TIM EYMAN, the man behind Initiative 695 (the so-called "car tab" initiative) is right: The Motor Vehicle Excise Tax (MVET), what you pay to register your car and get those little stickers for your license plates, is unfair.

The MVET hits poor and middle-class families harder than the rich. It's one piece of a system that gives Washington the most regressive state tax structure in the country, according to a 1996 national study done by Citizens for Tax Justice. By relying on sales taxes, property taxes, and excise taxes (like car tabs), we end up forcing the poorest 20% of Washingtonians -- those with incomes under $28,000 -- to pay 17.1% of their total income in taxes. Most people (the middle 60%) pay 10.5% of their income in taxes. But the richest 1%, with average incomes of more than $310,000 a year, end up getting away with paying a paltry 3.9%. We need to fix this system.

But Eyman's initiative, far from fixing the problem, compounds it. In fact, it's plain evil.

Here's the score: 695 is a baited hook. The bait is a reduction in car tab costs. Under 695, each of us, no matter what we drive, would pay $30 for our tabs (plus a couple bucks in fees), saving the average person nearly $142 a year. Sounds pretty good, right? I mean, who couldn't use 142 bucks?

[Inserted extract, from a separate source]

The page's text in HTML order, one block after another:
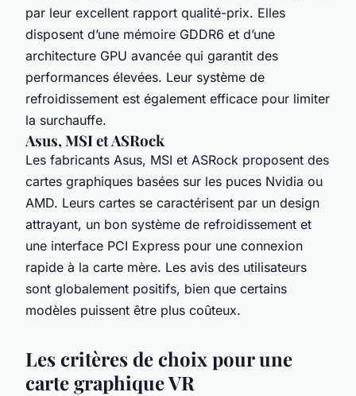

Well, first of all, remember that's the average. If you drive a luxury car -- for example, an Infinity QX4 -- you're paying $727.35; whereas if you drive a 1987 Honda Civic Coupe, your tax is only a measly $47.35. Under 695, tabs for either car would cost $33.00. This reduces the total tax hit everybody takes, but is primarily a tax cut for the wealthy.

Worse yet, 695 would both slash the state budget and hamstring local government. Since government programs in general still benefit the middle class and poor more than the wealthy, this kind of an assault on government is profoundly regressive in and of itself. Consider: Even at an average of only $142 a person, the 695 tax cut will blow a hole in the state's two-year budget of over $1.2 billion. Most of that money currently pays to fix roads and run ferries, but $356 million goes to local governments to help pay for things like transit, fire departments, health care, and environmental protection. 695 would run through local government programs like the dengue fever.

And 695 would also have a recurrent herpes-like effect. For in the fine print lurks the real hook: Local governments would have to hold a public vote to raise any tax or fee, by any amount. Say the local library wants to raise its charge for photocopies from 10 cents to 15 -- better schedule an election. This provision would pretty much single-handedly bring the business of local government to a groaning halt; so much so that even Big Business has come out against 695, realizing that a state full of decaying roads, broken schools, and sick people is not a good place to try and make widgets.

While rich Seattleites can afford to lose some state money, especially when they're getting more back in a tax cut than they're losing, the rest of us -- who live in cities or in older suburbs, who are less than rich, who depend on public schools and rely on publicly supported hospitals and take the bus to work -- get to pick up the real tab here.

Eyman's right, our tax code stinks. But 695 is like trying to cure an anemic with leeches. If we want fairer state government, it's time to look at truly progressive taxes, like an income tax, or "green" taxes which shift the tax burden to polluting industries. In the meantime, 695 deserves not our votes, but our contempt.